*** Block opens ***

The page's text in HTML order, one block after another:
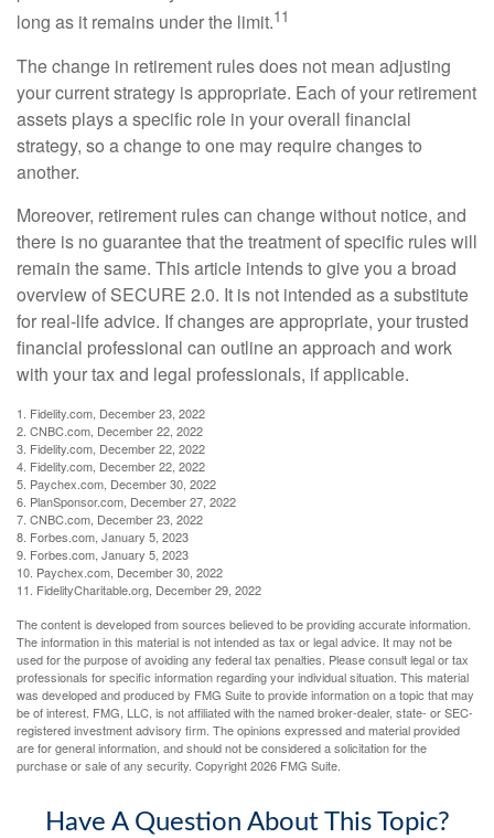
long as it remains under the limit.11
The change in retirement rules does not mean adjusting
your current strategy is appropriate. Each of your retirement
assets plays a specific role in your overall financial
strategy, so a change to one may require changes to
another.
Moreover, retirement rules can change without notice, and
there is no guarantee that the treatment of specific rules will
remain the same. This article intends to give you a broad
overview of SECURE 2.0. It is not intended as a substitute
for real-life advice. If changes are appropriate, your trusted
financial professional can outline an approach and work
with your tax and legal professionals, if applicable.
1. Fidelity.com, December 23, 2022
2. CNBC.com, December 22, 2022
3. Fidelity.com, December 22, 2022
4. Fidelity.com, December 22, 2022
5. Paychex.com, December 30, 2022
6. PlanSponsor.com, December 27, 2022
7. CNBC.com, December 23, 2022
8. Forbes.com, January 5, 2023
9. Forbes.com, January 5, 2023
10. Paychex.com, December 30, 2022
11. FidelityCharitable.org, December 29, 2022
The content is developed from sources believed to be providing accurate information.
The information in this material is not intended as tax or legal advice. It may not be
used for the purpose of avoiding any federal tax penalties. Please consult legal or tax
professionals for specific information regarding your individual situation. This material
was developed and produced by FMG Suite to provide information on a topic that may
be of interest. FMG, LLC, is not affiliated with the named broker-dealer, state- or SEC-
registered investment advisory firm. The opinions expressed and material provided
are for general information, and should not be considered a solicitation for the
purchase or sale of any security. Copyright2026 FMG Suite.
Have A Question About This Topic?
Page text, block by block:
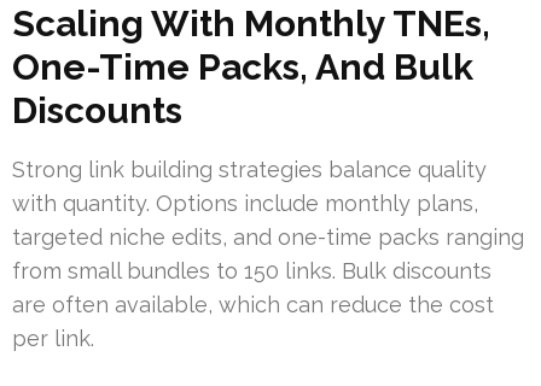
Scaling With Monthly TNEs,
One-Time Packs, And Bulk
Discounts
Strong link building strategies balance quality
with quantity. Options include monthly plans,
targeted niche edits, and one-time packs ranging
from small bundles to 150 links. Bulk discounts
are often available, which can reduce the cost
per link.
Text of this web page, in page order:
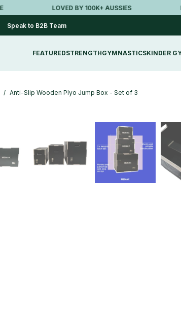
LOVED BY 100K+ AUSSIES
Speak to B2B Team
FEATUREDSTRENGTHGYMNASTICSKINDER
/ Anti-Slip Wooden Plyo Jump Box - Set of 3
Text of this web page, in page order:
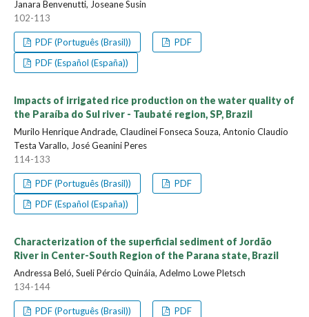
Janara Benvenutti, Joseane Susin
102-113
PDF (Português (Brasil))
PDF
PDF (Español (España))
Impacts of irrigated rice production on the water quality of
the Paraíba do Sul river - Taubaté region, SP, Brazil
Murilo Henrique Andrade, Claudinei Fonseca Souza, Antonio Claudio
Testa Varallo, José Geanini Peres
114-133
PDF (Português (Brasil))
PDF
PDF (Español (España))
Characterization of the superficial sediment of Jordão
River in Center-South Region of the Parana state, Brazil
Andressa Beló, Sueli Pércio Quináia, Adelmo Lowe Pletsch
134-144
PDF (Português (Brasil))
PDF
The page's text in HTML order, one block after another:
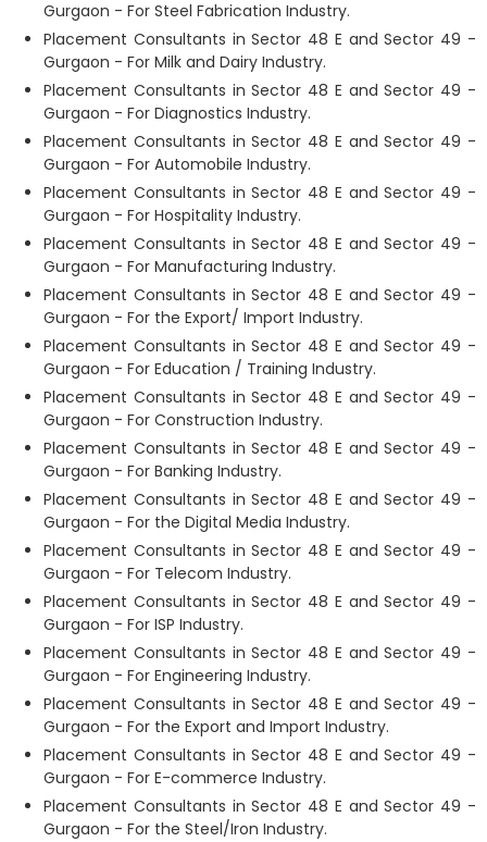
Gurgaon - For Steel Fabrication Industry.
Placement Consultants in Sector 48 E and Sector 49 -
Gurgaon - For Milk and Dairy Industry.
Placement Consultants in Sector 48 E and Sector 49 -
Gurgaon - For Diagnostics Industry.
Placement Consultants in Sector 48 E and Sector 49 -
Gurgaon - For Automobile Industry.
Placement Consultants in Sector 48 E and Sector 49 -
Gurgaon - For Hospitality Industry.
Placement Consultants in Sector 48 E and Sector 49 -
Gurgaon - For Manufacturing Industry.
Placement Consultants in Sector 48 E and Sector 49 -
Gurgaon - For the Export/ Import Industry.
Placement Consultants in Sector 48 E and Sector 49 -
Gurgaon - For Education / Training Industry.
Placement Consultants in Sector 48 E and Sector 49 -
Gurgaon - For Construction Industry.
Placement Consultants in Sector 48 E and Sector 49 -
Gurgaon - For Banking Industry.
Placement Consultants in Sector 48 E and Sector 49 -
Gurgaon - For the Digital Media Industry.
Placement Consultants in Sector 48 E and Sector 49 -
Gurgaon - For Telecom Industry.
Placement Consultants in Sector 48 E and Sector 49 -
Gurgaon - For ISP Industry.
Placement Consultants in Sector 48 E and Sector 49 -
Gurgaon - For Engineering Industry.
Placement Consultants in Sector 48 E and Sector 49 -
Gurgaon - For the Export and Import Industry.
Placement Consultants in Sector 48 E and Sector 49 -
Gurgaon - For E-commerce Industry.
Placement Consultants in Sector 48 E and Sector 49 -
Gurgaon - For the Steel/Iron Industry.
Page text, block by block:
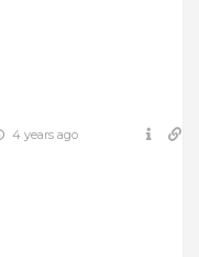
4 years ago
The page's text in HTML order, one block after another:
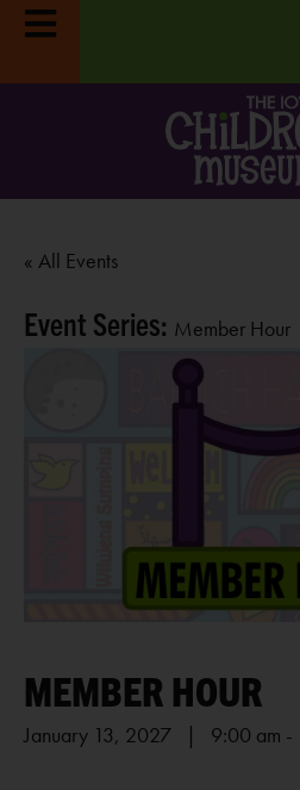
« All Events
Event Series: Member Hour
MEMBER HOUR
January 13, 2027 | 9:00 am -
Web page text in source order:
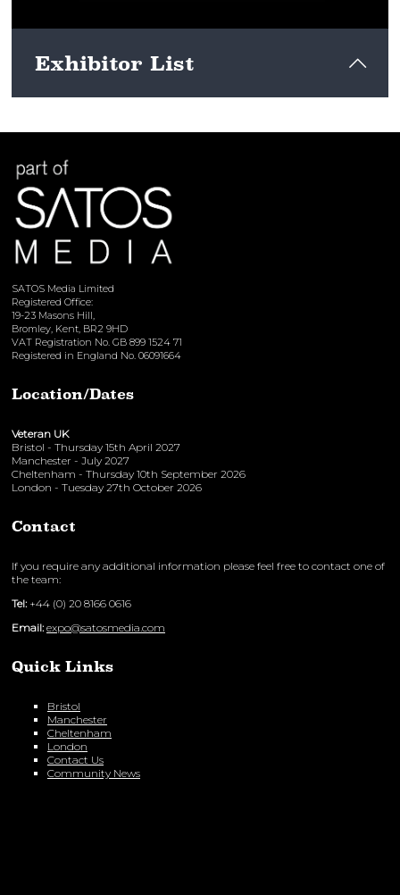
Exhibitor List
View here
SATOS Media Limited
Registered Office:
19-23 Masons Hill,
Bromley, Kent, BR2 9HD
VAT Registration No. GB 899 1524 71
Registered in England No. 06091664
Location/Dates
Veteran UK
Bristol - Thursday 15th April 2027
Manchester - July 2027
Cheltenham - Thursday 10th September 2026
London - Tuesday 27th October 2026
Contact
If you require any additional information please feel free to contact one of
the team:
Tel: +44 (0) 20 8166 0616
Email: expo@satosmedia.com
Quick Links
Bristol
Manchester
Cheltenham
London
Contact Us
Community News

*** Block closes ***

**THE TASK**
Write out every entry above exactly as it stands, minus the pictures.

**SOLVED EXERCISE**
The page's text in HTML order, one block after another:
long as it remains under the limit.11
The change in retirement rules does not mean adjusting
your current strategy is appropriate. Each of your retirement
assets plays a specific role in your overall financial
strategy, so a change to one may require changes to
another.
Moreover, retirement rules can change without notice, and
there is no guarantee that the treatment of specific rules will
remain the same. This article intends to give you a broad
overview of SECURE 2.0. It is not intended as a substitute
for real-life advice. If changes are appropriate, your trusted
financial professional can outline an approach and work
with your tax and legal professionals, if applicable.
1. Fidelity.com, December 23, 2022
2. CNBC.com, December 22, 2022
3. Fidelity.com, December 22, 2022
4. Fidelity.com, December 22, 2022
5. Paychex.com, December 30, 2022
6. PlanSponsor.com, December 27, 2022
7. CNBC.com, December 23, 2022
8. Forbes.com, January 5, 2023
9. Forbes.com, January 5, 2023
10. Paychex.com, December 30, 2022
11. FidelityCharitable.org, December 29, 2022
The content is developed from sources believed to be providing accurate information.
The information in this material is not intended as tax or legal advice. It may not be
used for the purpose of avoiding any federal tax penalties. Please consult legal or tax
professionals for specific information regarding your individual situation. This material
was developed and produced by FMG Suite to provide information on a topic that may
be of interest. FMG, LLC, is not affiliated with the named broker-dealer, state- or SEC-
registered investment advisory firm. The opinions expressed and material provided
are for general information, and should not be considered a solicitation for the
purchase or sale of any security. Copyright2026 FMG Suite.
Have A Question About This Topic?
Page text, block by block:
Scaling With Monthly TNEs,
One-Time Packs, And Bulk
Discounts
Strong link building strategies balance quality
with quantity. Options include monthly plans,
targeted niche edits, and one-time packs ranging
from small bundles to 150 links. Bulk discounts
are often available, which can reduce the cost
per link.
Text of this web page, in page order:
LOVED BY 100K+ AUSSIES
Speak to B2B Team
FEATUREDSTRENGTHGYMNASTICSKINDER
/ Anti-Slip Wooden Plyo Jump Box - Set of 3
Text of this web page, in page order:
Janara Benvenutti, Joseane Susin
102-113
PDF (Português (Brasil))
PDF
PDF (Español (España))
Impacts of irrigated rice production on the water quality of
the Paraíba do Sul river - Taubaté region, SP, Brazil
Murilo Henrique Andrade, Claudinei Fonseca Souza, Antonio Claudio
Testa Varallo, José Geanini Peres
114-133
PDF (Português (Brasil))
PDF
PDF (Español (España))
Characterization of the superficial sediment of Jordão
River in Center-South Region of the Parana state, Brazil
Andressa Beló, Sueli Pércio Quináia, Adelmo Lowe Pletsch
134-144
PDF (Português (Brasil))
PDF
The page's text in HTML order, one block after another:
Gurgaon - For Steel Fabrication Industry.
Placement Consultants in Sector 48 E and Sector 49 -
Gurgaon - For Milk and Dairy Industry.
Placement Consultants in Sector 48 E and Sector 49 -
Gurgaon - For Diagnostics Industry.
Placement Consultants in Sector 48 E and Sector 49 -
Gurgaon - For Automobile Industry.
Placement Consultants in Sector 48 E and Sector 49 -
Gurgaon - For Hospitality Industry.
Placement Consultants in Sector 48 E and Sector 49 -
Gurgaon - For Manufacturing Industry.
Placement Consultants in Sector 48 E and Sector 49 -
Gurgaon - For the Export/ Import Industry.
Placement Consultants in Sector 48 E and Sector 49 -
Gurgaon - For Education / Training Industry.
Placement Consultants in Sector 48 E and Sector 49 -
Gurgaon - For Construction Industry.
Placement Consultants in Sector 48 E and Sector 49 -
Gurgaon - For Banking Industry.
Placement Consultants in Sector 48 E and Sector 49 -
Gurgaon - For the Digital Media Industry.
Placement Consultants in Sector 48 E and Sector 49 -
Gurgaon - For Telecom Industry.
Placement Consultants in Sector 48 E and Sector 49 -
Gurgaon - For ISP Industry.
Placement Consultants in Sector 48 E and Sector 49 -
Gurgaon - For Engineering Industry.
Placement Consultants in Sector 48 E and Sector 49 -
Gurgaon - For the Export and Import Industry.
Placement Consultants in Sector 48 E and Sector 49 -
Gurgaon - For E-commerce Industry.
Placement Consultants in Sector 48 E and Sector 49 -
Gurgaon - For the Steel/Iron Industry.
Page text, block by block:
4 years ago
The page's text in HTML order, one block after another:
« All Events
Event Series: Member Hour
MEMBER HOUR
January 13, 2027 | 9:00 am -
Web page text in source order:
Exhibitor List
View here
SATOS Media Limited
Registered Office:
19-23 Masons Hill,
Bromley, Kent, BR2 9HD
VAT Registration No. GB 899 1524 71
Registered in England No. 06091664
Location/Dates
Veteran UK
Bristol - Thursday 15th April 2027
Manchester - July 2027
Cheltenham - Thursday 10th September 2026
London - Tuesday 27th October 2026
Contact
If you require any additional information please feel free to contact one of
the team:
Tel: +44 (0) 20 8166 0616
Email: expo@satosmedia.com
Quick Links
Bristol
Manchester
Cheltenham
London
Contact Us
Community News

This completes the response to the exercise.